- _EXERCISE DESCRIPTION_
Show every line in the records below that contains the word "studio".
---- PROVIDED DATA
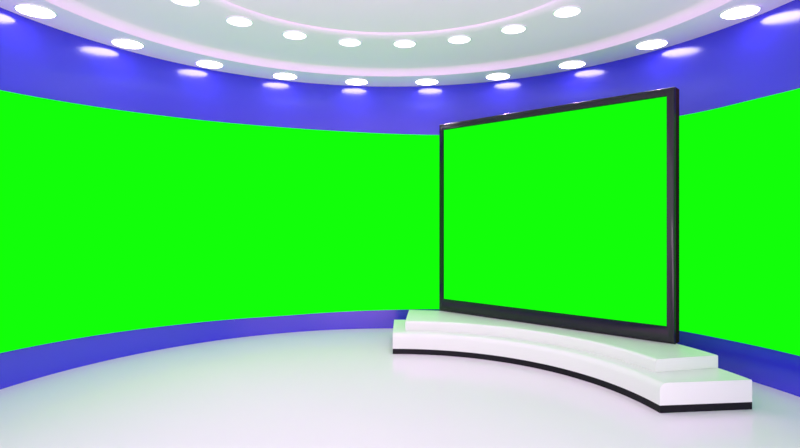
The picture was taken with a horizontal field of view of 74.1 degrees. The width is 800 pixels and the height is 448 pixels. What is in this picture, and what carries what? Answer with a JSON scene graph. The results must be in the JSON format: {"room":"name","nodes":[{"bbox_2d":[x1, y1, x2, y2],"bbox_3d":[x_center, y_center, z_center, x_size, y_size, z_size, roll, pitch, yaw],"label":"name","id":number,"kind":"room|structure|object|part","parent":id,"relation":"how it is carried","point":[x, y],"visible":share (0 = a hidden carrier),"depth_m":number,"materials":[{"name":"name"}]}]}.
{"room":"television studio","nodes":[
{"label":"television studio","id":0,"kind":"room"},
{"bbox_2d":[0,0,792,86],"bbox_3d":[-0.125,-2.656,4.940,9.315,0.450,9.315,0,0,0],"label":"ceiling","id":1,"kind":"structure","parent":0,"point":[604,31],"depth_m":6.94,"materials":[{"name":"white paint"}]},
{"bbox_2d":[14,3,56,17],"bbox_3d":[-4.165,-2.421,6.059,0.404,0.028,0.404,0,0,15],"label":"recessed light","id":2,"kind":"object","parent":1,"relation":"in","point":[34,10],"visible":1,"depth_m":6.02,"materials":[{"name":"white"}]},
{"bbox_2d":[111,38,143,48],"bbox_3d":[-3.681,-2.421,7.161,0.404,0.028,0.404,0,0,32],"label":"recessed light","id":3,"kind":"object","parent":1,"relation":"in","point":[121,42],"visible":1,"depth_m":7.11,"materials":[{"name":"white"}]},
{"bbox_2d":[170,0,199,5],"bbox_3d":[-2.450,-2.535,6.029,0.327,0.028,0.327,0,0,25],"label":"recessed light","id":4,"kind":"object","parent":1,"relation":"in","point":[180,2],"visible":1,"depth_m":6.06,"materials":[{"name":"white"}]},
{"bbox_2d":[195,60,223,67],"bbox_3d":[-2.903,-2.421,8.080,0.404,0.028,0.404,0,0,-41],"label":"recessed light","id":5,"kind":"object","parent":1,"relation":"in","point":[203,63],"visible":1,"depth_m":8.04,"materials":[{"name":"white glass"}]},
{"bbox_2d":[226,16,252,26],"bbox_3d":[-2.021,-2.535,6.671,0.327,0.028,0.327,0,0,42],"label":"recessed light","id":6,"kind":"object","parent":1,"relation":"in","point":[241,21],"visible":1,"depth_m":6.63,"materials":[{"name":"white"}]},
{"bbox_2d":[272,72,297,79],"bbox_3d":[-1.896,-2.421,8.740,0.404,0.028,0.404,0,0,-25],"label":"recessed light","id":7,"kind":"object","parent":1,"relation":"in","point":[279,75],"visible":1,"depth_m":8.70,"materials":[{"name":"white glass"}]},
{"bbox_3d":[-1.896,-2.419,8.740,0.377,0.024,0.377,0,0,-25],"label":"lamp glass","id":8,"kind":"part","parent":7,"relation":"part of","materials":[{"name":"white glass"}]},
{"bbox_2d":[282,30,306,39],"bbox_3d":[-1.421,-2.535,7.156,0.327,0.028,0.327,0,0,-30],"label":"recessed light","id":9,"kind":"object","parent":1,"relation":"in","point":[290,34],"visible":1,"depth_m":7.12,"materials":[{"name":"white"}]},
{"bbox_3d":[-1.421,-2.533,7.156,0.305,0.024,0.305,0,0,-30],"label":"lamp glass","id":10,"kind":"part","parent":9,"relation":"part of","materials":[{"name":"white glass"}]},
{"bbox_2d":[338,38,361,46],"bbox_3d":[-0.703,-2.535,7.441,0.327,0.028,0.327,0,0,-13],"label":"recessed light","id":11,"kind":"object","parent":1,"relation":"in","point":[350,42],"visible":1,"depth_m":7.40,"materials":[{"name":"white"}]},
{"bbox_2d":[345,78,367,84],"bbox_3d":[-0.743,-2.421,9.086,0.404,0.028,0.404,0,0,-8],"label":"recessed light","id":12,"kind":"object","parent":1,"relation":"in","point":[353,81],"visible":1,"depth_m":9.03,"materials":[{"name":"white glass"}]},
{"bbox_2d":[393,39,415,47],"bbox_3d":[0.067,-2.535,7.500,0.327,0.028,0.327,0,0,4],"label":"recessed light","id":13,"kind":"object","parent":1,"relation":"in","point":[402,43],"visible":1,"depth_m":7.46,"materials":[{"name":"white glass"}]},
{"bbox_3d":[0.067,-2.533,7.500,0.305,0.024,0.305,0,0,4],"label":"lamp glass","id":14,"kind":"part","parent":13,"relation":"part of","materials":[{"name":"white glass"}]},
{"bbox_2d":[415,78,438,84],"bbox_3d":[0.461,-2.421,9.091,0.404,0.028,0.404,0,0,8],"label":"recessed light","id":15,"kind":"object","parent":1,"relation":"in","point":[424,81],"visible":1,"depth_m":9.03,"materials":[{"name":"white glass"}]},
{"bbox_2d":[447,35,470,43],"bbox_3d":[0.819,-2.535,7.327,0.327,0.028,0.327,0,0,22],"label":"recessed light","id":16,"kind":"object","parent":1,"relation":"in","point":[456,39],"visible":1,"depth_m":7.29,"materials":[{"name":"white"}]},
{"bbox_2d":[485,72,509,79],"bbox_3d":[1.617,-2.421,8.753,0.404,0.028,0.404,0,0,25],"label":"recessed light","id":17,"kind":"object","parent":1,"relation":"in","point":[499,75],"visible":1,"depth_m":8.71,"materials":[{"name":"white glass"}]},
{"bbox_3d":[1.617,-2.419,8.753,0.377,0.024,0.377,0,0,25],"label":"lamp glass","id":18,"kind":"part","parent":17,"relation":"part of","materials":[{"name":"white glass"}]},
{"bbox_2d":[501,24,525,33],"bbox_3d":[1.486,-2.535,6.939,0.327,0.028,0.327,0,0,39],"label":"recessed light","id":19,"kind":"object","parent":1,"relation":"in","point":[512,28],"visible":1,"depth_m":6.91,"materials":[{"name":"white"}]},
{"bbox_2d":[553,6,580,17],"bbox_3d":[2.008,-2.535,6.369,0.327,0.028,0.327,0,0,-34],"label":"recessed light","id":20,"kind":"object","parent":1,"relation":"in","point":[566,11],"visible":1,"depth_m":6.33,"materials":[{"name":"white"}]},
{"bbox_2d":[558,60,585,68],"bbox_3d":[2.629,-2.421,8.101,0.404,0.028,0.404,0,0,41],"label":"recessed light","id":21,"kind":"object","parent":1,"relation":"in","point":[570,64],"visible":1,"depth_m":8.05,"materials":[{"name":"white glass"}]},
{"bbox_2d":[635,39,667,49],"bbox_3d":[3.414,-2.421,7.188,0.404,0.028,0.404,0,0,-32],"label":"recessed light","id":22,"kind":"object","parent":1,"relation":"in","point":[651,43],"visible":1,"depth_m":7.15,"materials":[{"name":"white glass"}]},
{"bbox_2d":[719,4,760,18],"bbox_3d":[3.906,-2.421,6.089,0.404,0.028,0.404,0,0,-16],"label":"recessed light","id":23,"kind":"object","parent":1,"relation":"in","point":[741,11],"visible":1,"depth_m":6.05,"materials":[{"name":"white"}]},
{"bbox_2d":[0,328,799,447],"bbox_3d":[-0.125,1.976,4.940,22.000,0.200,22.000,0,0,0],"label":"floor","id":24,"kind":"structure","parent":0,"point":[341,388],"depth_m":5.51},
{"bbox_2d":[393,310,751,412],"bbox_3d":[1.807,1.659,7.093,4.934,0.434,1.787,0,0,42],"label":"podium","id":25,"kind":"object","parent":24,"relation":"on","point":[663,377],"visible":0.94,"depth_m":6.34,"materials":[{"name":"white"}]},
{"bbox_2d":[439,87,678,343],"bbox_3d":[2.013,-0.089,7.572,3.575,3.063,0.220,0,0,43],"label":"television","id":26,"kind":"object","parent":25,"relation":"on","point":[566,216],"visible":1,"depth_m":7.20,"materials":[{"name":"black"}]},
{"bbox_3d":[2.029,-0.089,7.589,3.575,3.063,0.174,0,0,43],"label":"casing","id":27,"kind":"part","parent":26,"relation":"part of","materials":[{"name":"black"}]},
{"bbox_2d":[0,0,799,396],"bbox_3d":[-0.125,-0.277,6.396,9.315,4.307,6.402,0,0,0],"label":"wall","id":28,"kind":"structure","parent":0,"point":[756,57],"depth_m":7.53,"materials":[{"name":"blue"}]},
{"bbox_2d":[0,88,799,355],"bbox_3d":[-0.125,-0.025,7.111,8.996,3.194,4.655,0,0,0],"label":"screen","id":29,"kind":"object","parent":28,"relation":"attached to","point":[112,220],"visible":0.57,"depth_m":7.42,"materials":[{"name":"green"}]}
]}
--------
- _RESPONSE AREA_
{"room":"television studio","nodes":[
{"label":"television studio","id":0,"kind":"room"},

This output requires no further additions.